Text Input: Processes user-entered text directly.
Audio Input: Converts audio to text using Google Speech to Text API, then classifies it.
Image Input: Extracts text from images via Google Cloud Vision API.
GIF Input: Analyzes GIFs using Google Video Intelligence API for text extraction.
Video Input: Extracts audio from videos, transcribes it, and classifies it.
Live YouTube Video: Fetches live comments using pytchat library, then classifies them.

The combined code integrates all these scenarios into a unified detection system, including added emoticon-based classification for enhanced accuracy.

Project Dataset 📊

Dataset Overview

The DweshaMukt Dataset is a curated collection of comments carefully selected to support research on hate speech detection. This dataset includes multilingual data in Hinglish, Hindi, and English, capturing various instances of hate and non-hate speech. It is a valuable resource for researchers and developers working on projects aimed at building safer online communities.

Dataset Composition

Datasets Used: CONSTRAINT 2021 and Hindi Hate Speech Detection (HHSD)
Total Comments: 22,977
Hate Comments: 9,705
Non-Hate Comments: 13,272

Access the Dataset

To ensure responsible and secure usage, access to the DweshaMukt dataset is granted upon request. Please complete the form below to submit your application. We review each request to verify alignment with our project’s objectives.

Note: Approved requests will receive an email with download instructions within 2-3 business days.

Dataset Terms of Use

By requesting access to this dataset, you agree to the following:

The dataset is strictly for non-commercial, research, or educational purposes.
You will cite the DweshaMukt project in any publications or presentations that use this dataset.
Redistribution or sharing of the dataset with unauthorized parties is strictly prohibited.

Project Frontend 🌐

The frontend for this project is built as a Streamlit application, allowing users to interact seamlessly with our hate speech detection models across various input formats. This interface makes it easy to submit and analyze text, audio, video, images, GIFs, and YouTube comments.

Key Features

Multi-format Detection: Supports text, audio, video, images, GIFs, and YouTube comments.
Real-time Analysis: Provides immediate feedback on uploaded content.
User-friendly Interface: Simple navigation with clear instructions and dynamic visual feedback.
Emoji Detection: Enhanced detection with emoticon analysis.

Main Dashboard

Project Frontend Dashboard.png

Experiments 🧪

Datasets

We utilized the following datasets:

CONSTRAINT 2021: Contains labels like non-hostile, fake, defamation, and offensive, which were converted into "hate" (label 0) and "non-hate" (label 1).
HHSD: Created by Prashant Kapil, focused on hate speech in Hinglish.

Combined Dataset Summary:

Total Comments: 22,977
Label Distribution:
- Hate (0): 9,705
- Non-Hate (1): 13,272

Experimental Setting

Training Environment: Google Colab with T4 GPU.
Testing Environment: Ubuntu with 16GB RAM and 16GB GPU.
Framework: TensorFlow.

Hyperparameter Configuration

Learning Rate: 3e-5
Epochs: 16
Batch Size: 64
Max Sequence Length: 128
Optimizer: Adam
Loss Function: Sparse Categorical Crossentropy (logits=True)
Evaluation Metric: Sparse Categorical Accuracy

Tokenizer and Model Configuration

BERT Tokenizer:
do_lower_case=True
BERT Model:
num_labels set to the number of unique dataset labels.
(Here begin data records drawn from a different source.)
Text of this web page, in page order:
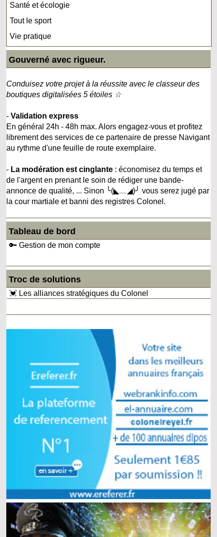
Santé et écologie
Tout le sport
Vie pratique
Gouverné avec rigueur.
Conduisez votre projet à la réussite avec le classeur des
boutiques digitalisées 5 étoiles ☆
-Validation express
En général 24h - 48h max. Alors engagez-vous et profitez
librement des services de ce partenaire de presse Navigant
au rythme d'une feuille de route exemplaire.
- La modération est cinglante : économisez du temps et
de l'argent en prenant le soin de rédiger une bande-
annonce de qualité, ... Sinon ╰(◣﹏◢)╯ vous serez jugé par
la cour martiale et banni des registres Colonel.
Tableau de bord
🔑 Gestion de mon compte
Troc de solutions
💓 Les alliances stratégiques du Colonel
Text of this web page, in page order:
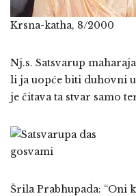
Krsna-katha, 8/2000
Nj.s. Satsvarup
li ja uopće biti duhovni
je čitava ta stvar samo
Šrila Prabhupada: “Oni
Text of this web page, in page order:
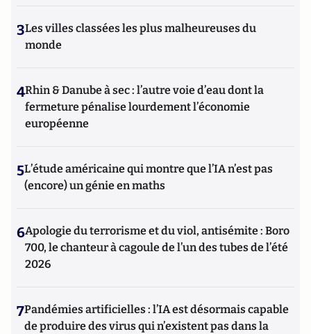
3Les villes classées les plus malheureuses du
monde
4Rhin & Danube à sec : l’autre voie d’eau dont la
fermeture pénalise lourdement l’économie
européenne
5L’étude américaine qui montre que l’IA n’est pas
(encore) un génie en maths
6Apologie du terrorisme et du viol, antisémite : Boro
700, le chanteur à cagoule de l’un des tubes de l’été
2026
7Pandémies artificielles : l’IA est désormais capable
de produire des virus qui n’existent pas dans la
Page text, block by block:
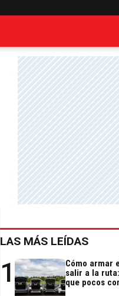
LAS MÁS LEÍDAS
1
Cómo armar
salir a la
que pocos
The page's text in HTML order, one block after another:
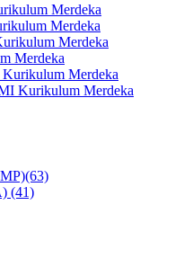
Merdeka
Merdeka
Merdeka
Merdeka
Merdeka
Kurikulum Merdeka
(63)
(41)
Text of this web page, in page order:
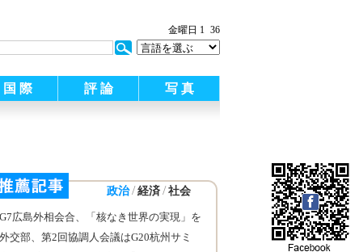
金曜日 1 36
国 際 評 論 写 真
政治 / 経済 / 社会
G7広島外相会合、「核なき世界の実現」を
呼びかける
外交部、第2回協調人会議はG20杭州サミ
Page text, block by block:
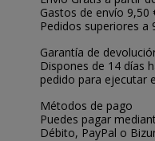
Gastos de envío 9,50
Pedidos superiores a
Garantía de
Dispones de 14 días
pedido para ejecutar
Métodos de pago
Puedes pagar
Débito, PayPal o
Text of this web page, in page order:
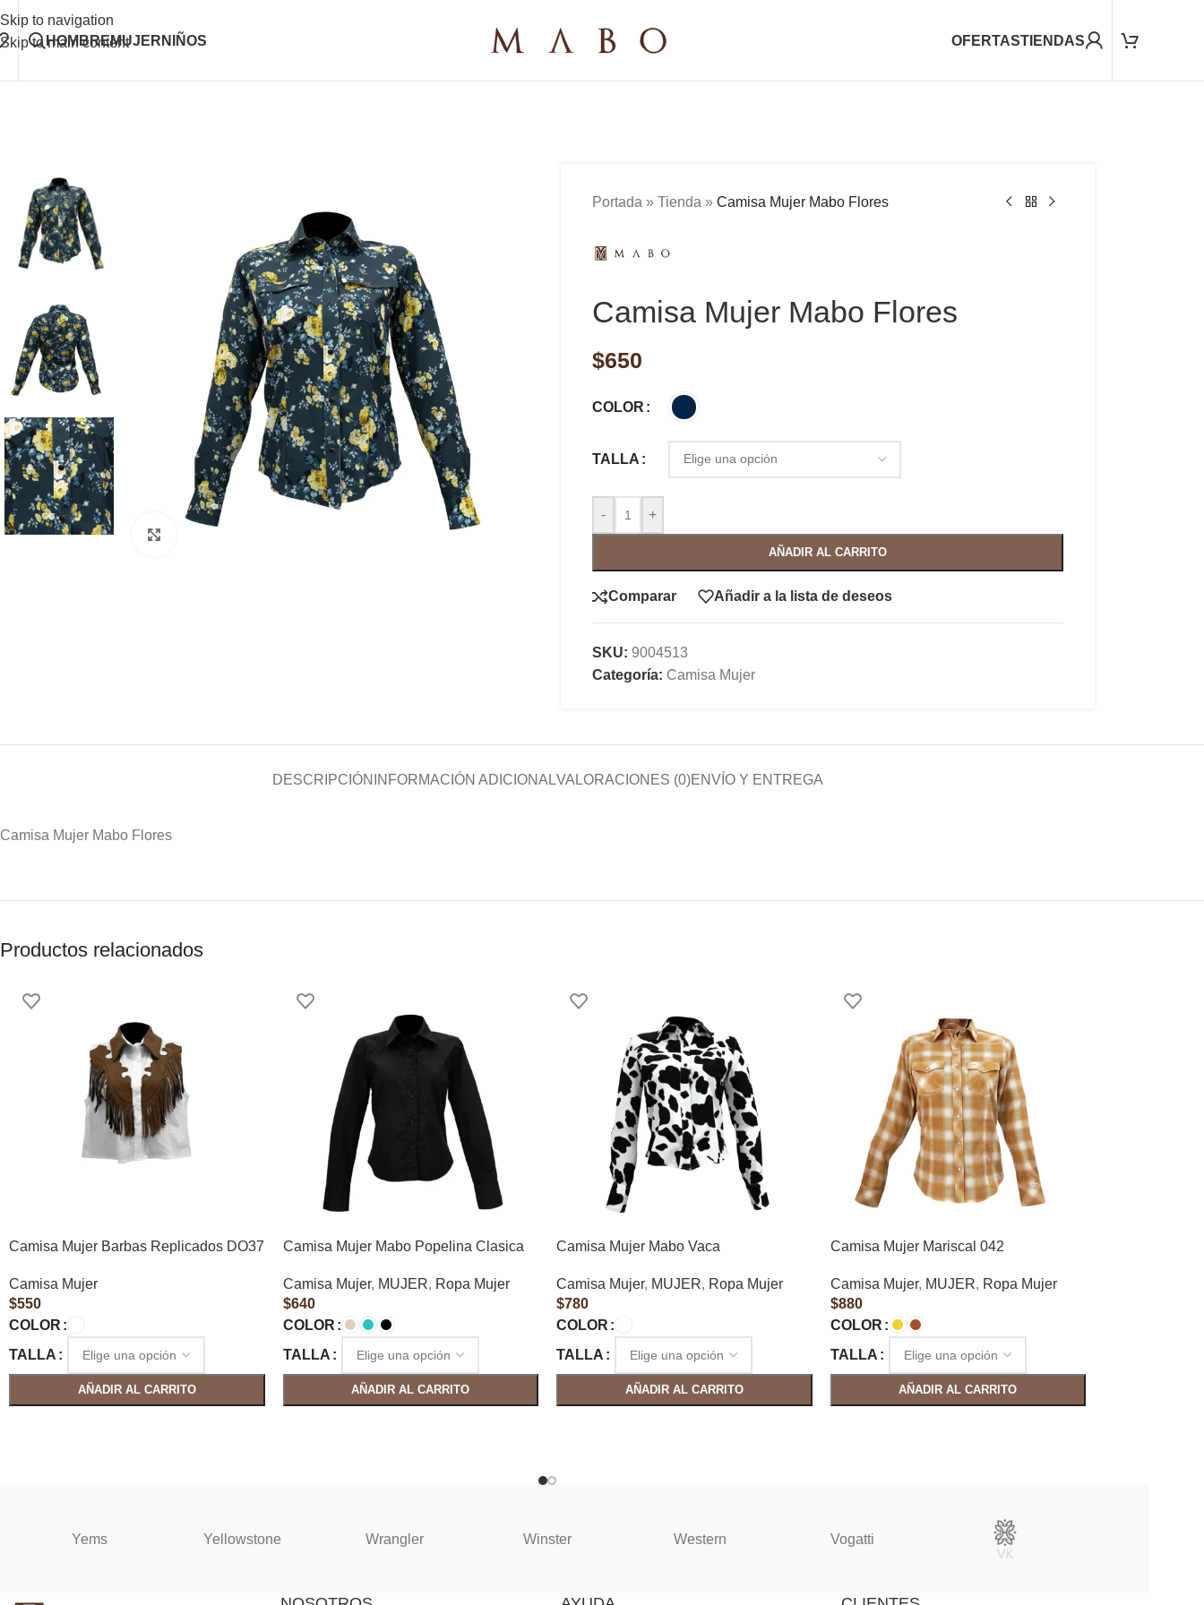
Skip to navigation
Skip to main content
HOMBREMUJER NIÑOS OFERTASTIENDAS
Portada » Tienda » Camisa Mujer Mabo Flores
Camisa Mujer Mabo Flores
$650
COLOR
TALLA
- +
AÑADIR AL CARRITO
Comparar Añadir a la lista de deseos
SKU: 9004513
Categoría: Camisa Mujer
DESCRIPCIÓN INFORMACIÓN ADICIONALVALORACIONES (0)ENVÍO Y ENTREGA
Camisa Mujer Mabo Flores
Productos relacionados
Camisa Mujer Barbas Replicados DO37
Camisa Mujer
$550
COLOR
TALLA
AÑADIR AL CARRITO
Camisa Mujer Mabo Popelina Clasica
Camisa Mujer, MUJER, Ropa Mujer
$640
COLOR
TALLA
AÑADIR AL CARRITO
Camisa Mujer Mabo Vaca
Camisa Mujer, MUJER, Ropa Mujer
$780
COLOR
TALLA
AÑADIR AL CARRITO
Camisa Mujer Mariscal 042
Camisa Mujer, MUJER, Ropa Mujer
$880
COLOR
TALLA
AÑADIR AL CARRITO
Yems Yellowstone Wrangler Winster Western Vogatti
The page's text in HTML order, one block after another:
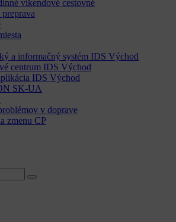
víkendové cestovné
a informačný systém IDS Východ
centrum IDS Východ
IDS Východ
SK-UA
v doprave
zmenu CP
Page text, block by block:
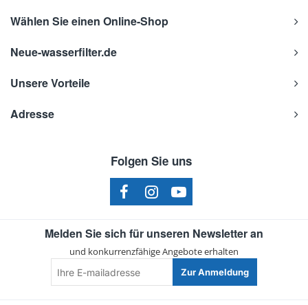
Wählen Sie einen Online-Shop
Neue-wasserfilter.de
Unsere Vorteile
Adresse
Folgen Sie uns
Melden Sie sich für unseren Newsletter an
und konkurrenzfähige Angebote erhalten
E-
mailadresse
Zur Anmeldung
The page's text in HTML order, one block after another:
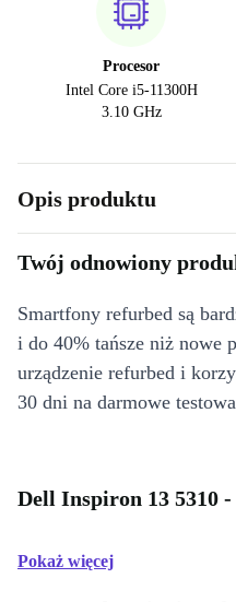
Procesor
Intel Core i5-11300H
3.10 GHz
Opis produktu
Twój odnowiony
Smartfony refurbed są
i do 40% tańsze niż nowe
urządzenie refurbed i
30 dni na darmowe
Dell Inspiron 13 5310
Pokaż więcej
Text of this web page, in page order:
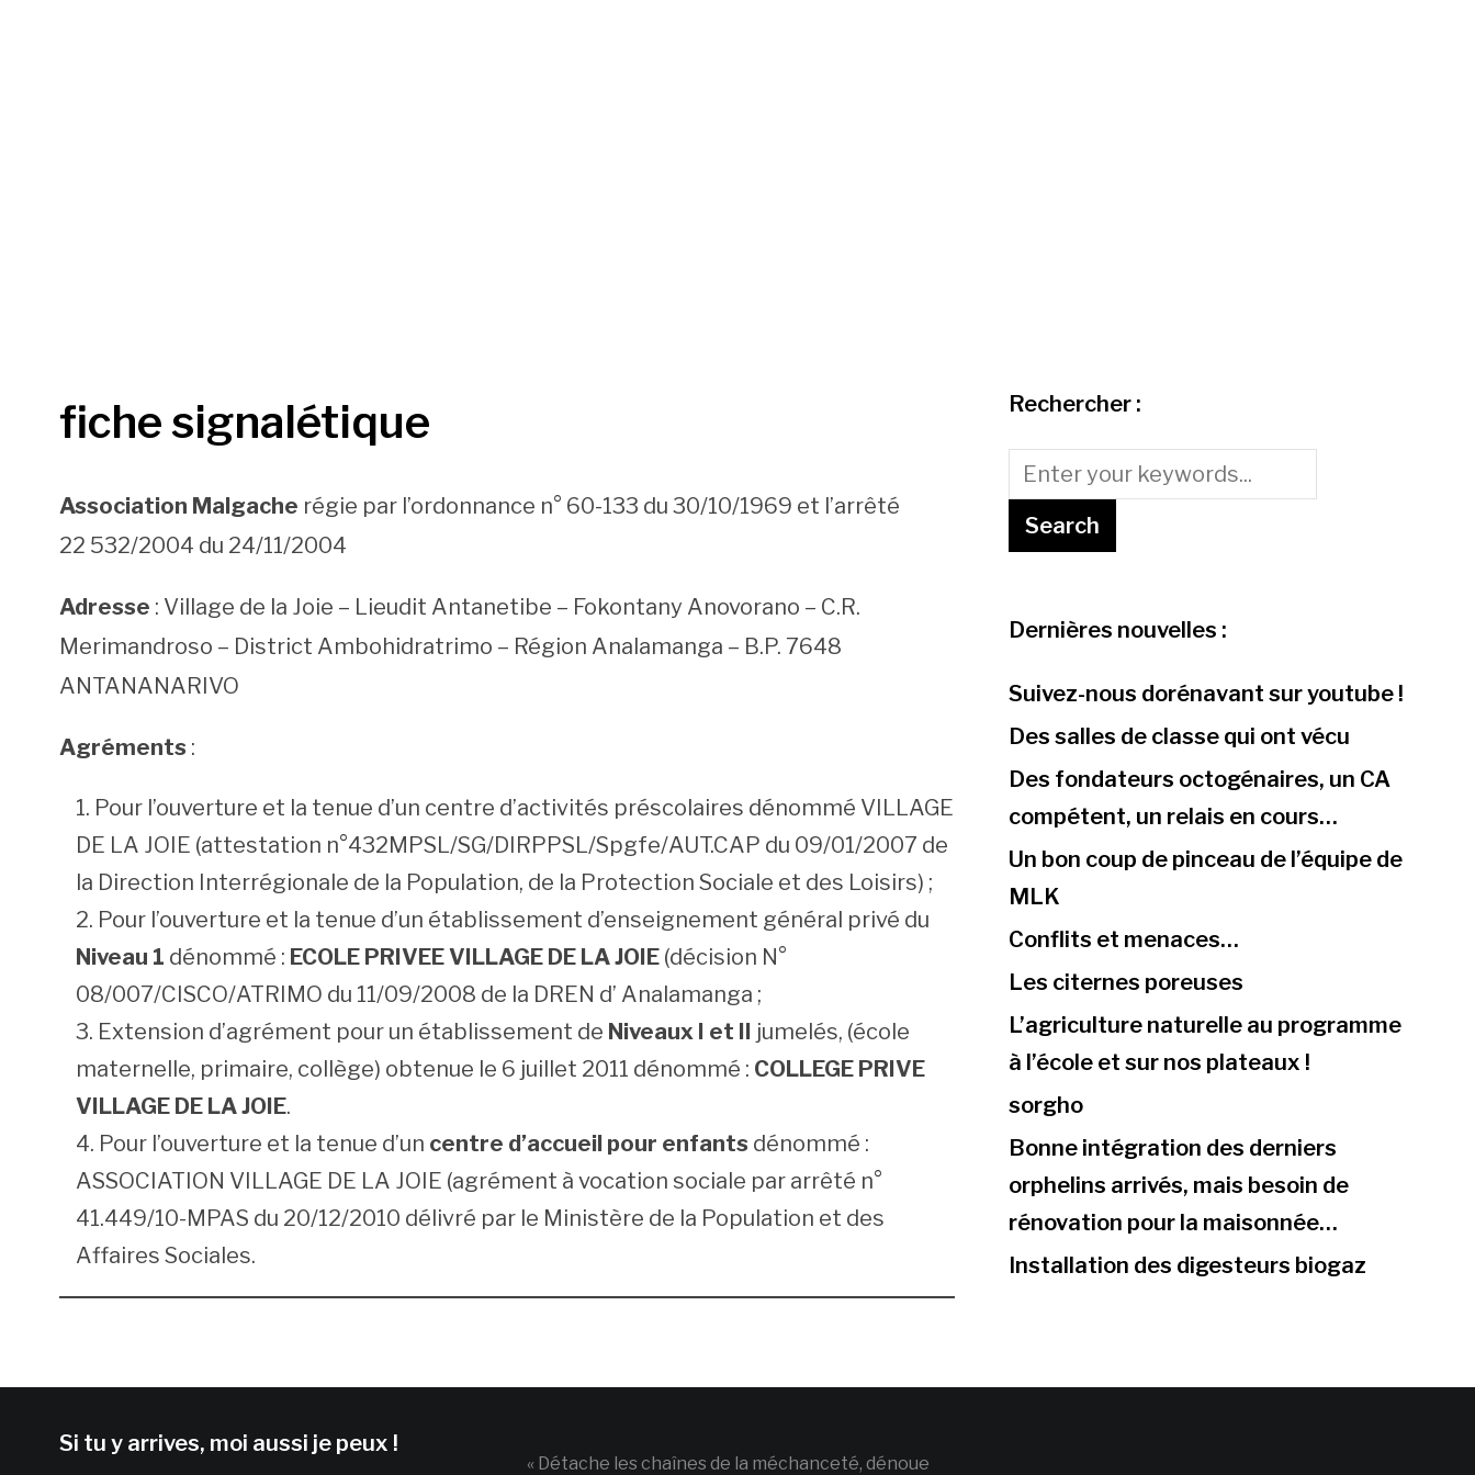
fiche signalétique
Association Malgache régie par l’ordonnance n° 60-133 du 30/10/1969 et l’arrêté
22 532/2004 du 24/11/2004
Adresse : Village de la Joie – Lieudit Antanetibe – Fokontany Anovorano – C.R.
Merimandroso – District Ambohidratrimo – Région Analamanga – B.P. 7648
ANTANANARIVO
Agréments :
Pour l’ouverture et la tenue d’un centre d’activités préscolaires dénommé VILLAGE
DE LA JOIE (attestation n°432MPSL/SG/DIRPPSL/Spgfe/AUT.CAP du 09/01/2007 de
la Direction Interrégionale de la Population, de la Protection Sociale et des Loisirs) ;
Pour l’ouverture et la tenue d’un établissement d’enseignement général privé du
Niveau 1 dénommé : ECOLE PRIVEE VILLAGE DE LA JOIE (décision N°
08/007/CISCO/ATRIMO du 11/09/2008 de la DREN d’ Analamanga ;
Extension d’agrément pour un établissement de Niveaux I et II jumelés, (école
maternelle, primaire, collège) obtenue le 6 juillet 2011 dénommé : COLLEGE PRIVE
VILLAGE DE LA JOIE.
Pour l’ouverture et la tenue d’un centre d’accueil pour enfants dénommé :
ASSOCIATION VILLAGE DE LA JOIE (agrément à vocation sociale par arrêté n°
41.449/10-MPAS du 20/12/2010 délivré par le Ministère de la Population et des
Affaires Sociales.
Rechercher :
Dernières nouvelles :
Suivez-nous dorénavant sur youtube !
Des salles de classe qui ont vécu
Des fondateurs octogénaires, un CA
compétent, un relais en cours…
Un bon coup de pinceau de l’équipe de
MLK
Conflits et menaces…
Les citernes poreuses
L’agriculture naturelle au programme
à l’école et sur nos plateaux !
sorgho
Bonne intégration des derniers
orphelins arrivés, mais besoin de
rénovation pour la maisonnée…
Installation des digesteurs biogaz
Si tu y arrives, moi aussi je peux !
« Détache les chaînes de la méchanceté, dénoue
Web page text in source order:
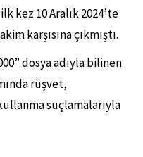
kez 10 Aralık 2024’te
karşısına çıkmıştı.
dosya adıyla bilinen
rüşvet,
suçlamalarıyla
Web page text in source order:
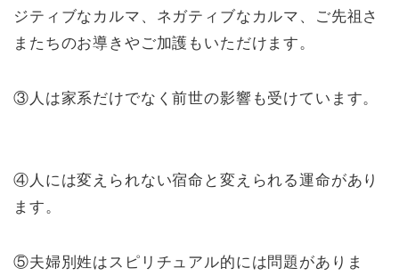
ジティブなカルマ、ネガティブなカルマ、ご先祖さ
またちのお導きやご加護もいただけます。
③人は家系だけでなく前世の影響も受けています。
④人には変えられない宿命と変えられる運命があり
ます。
⑤夫婦別姓はスピリチュアル的には問題がありま
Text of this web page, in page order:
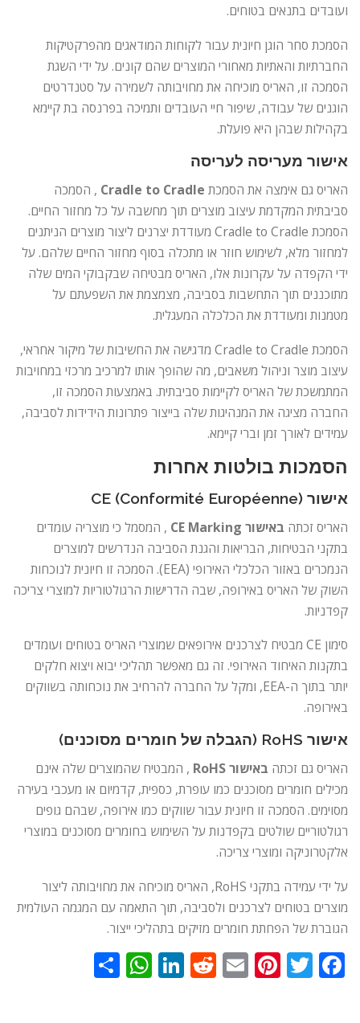
ועובדים בתנאים בטוחים.
הסמכת סחר הוגן חיונית עבור לקוחות המודאגים מהפרקטיקות
החברתיות והאתיות מאחורי המוצרים שהם קונים. על ידי השגת
הסמכה זו, האריס מוכיחה את מחויבותה לשמירה על סטנדרטים
הוגנים של עבודה, שיפור חיי העובדים ותמיכה בפרנסה בת קיימא
בקהילות שבהן היא פועלת.
אישור מעריסה לעריסה
האריס גם אימצה את הסמכת Cradle to Cradle , הסמכה
סביבתית המקדמת עיצוב מוצרים תוך מחשבה על כל מחזור החיים.
הסמכת Cradle to Cradle מעודדת יצרנים ליצור מוצרים הניתנים
למחזור מלא, לשימוש חוזר או מתכלה בסוף מחזור החיים שלהם. על
ידי הקפדה על עקרונות אלו, האריס מבטיחה שבקבוקי המים שלה
מתוכננים תוך התחשבות בסביבה, מצמצמת את השפעתם על
מטמנות ומעודדת את הכלכלה המעגלית.
הסמכת Cradle to Cradle מדגישה את החשיבות של מיקור אחראי,
עיצוב מוצר וניהול משאבים, מה שהופך אותו למרכיב מרכזי במחויבות
המתמשכת של האריס לקיימות סביבתית. באמצעות הסמכה זו,
החברה מציגה את המנהיגות שלה בייצור פתרונות הידידות לסביבה,
עמידים לאורך זמן וברי קיימא.
הסמכות בולטות אחרות
אישור CE (Conformité Européenne)
האריס זכתה באישור CE Marking
, המסמל כי מוצריה עומדים
בתקני הבטיחות, הבריאות והגנת הסביבה הנדרשים למוצרים
הנמכרים באזור הכלכלי האירופי (EEA). הסמכה זו חיונית לנוכחות
השוק של האריס באירופה, שבה הדרישות הרגולטוריות למוצרי צריכה
קפדניות.
סימון CE מבטיח לצרכנים אירופאים שמוצרי האריס בטוחים ועומדים
בתקנות האיחוד האירופי. זה גם מאפשר תהליכי יבוא ויצוא חלקים
יותר בתוך ה-EEA, ומקל על החברה להרחיב את נוכחותה בשווקים
באירופה.
אישור RoHS (הגבלה של חומרים מסוכנים)
האריס גם זכתה באישור RoHS
, המבטיח שהמוצרים שלה אינם
מכילים חומרים מסוכנים כמו עופרת, כספית, קדמיום או מעכבי בעירה
מסוימים. הסמכה זו חיונית עבור שווקים כמו אירופה, שבהם גופים
רגולטוריים שולטים בקפדנות על השימוש בחומרים מסוכנים במוצרי
אלקטרוניקה ומוצרי צריכה.
על ידי עמידה בתקני RoHS, האריס מוכיחה את מחויבותה ליצור
מוצרים בטוחים לצרכנים ולסביבה, תוך התאמה עם המגמה העולמית
הגוברת של הפחתת חומרים מזיקים בתהליכי ייצור.
Facebook
Twitter
Pinterest
Email
Reddit
LinkedIn
WhatsApp

This setup enabled efficient training and testing of the hate speech detection model with a focus on robust performance in identifying hate and non-hate content.

Experiment Results ♟️

The performance of our model on the test set is summarized in the table below:
Project Results.png

The overall accuracy of our model is 0.88, with a macro average of 0.59 and a weighted average of 0.88.

Experiment Discussion 🗣️

Model Performance

Precision and Recall:
- Hate (Yes): Precision = 0.85, Recall = 0.88
- Non-Hate (No): Precision = 0.91, Recall = 0.88
These results demonstrate the model’s robustness in identifying hate speech, making it highly effective for monitoring social media.

Project Discussion.png

Experiment Conclusion 🦾

This study introduces a multimodal and multilingual hate speech detection model leveraging BERT and advanced NLP techniques. By integrating textual and non-textual data—including images, videos, emoticons, memes, and YouTube comments—the model significantly enhances hate speech detection across diverse contexts. Key highlights include:

Scalability: Demonstrated effectiveness in real-time environments.
Advancement: Addresses challenges of multilingual and multimodal inputs, contributing to the mitigation of harmful online content.

Project Telegram Bots 🤖

The DweshaMukt project is integrated with Telegram through a series of specialized bots, each designed to handle a different type of input. This allows users to classify text, audio, images, GIFs, video, and YouTube comments directly within the Telegram platform.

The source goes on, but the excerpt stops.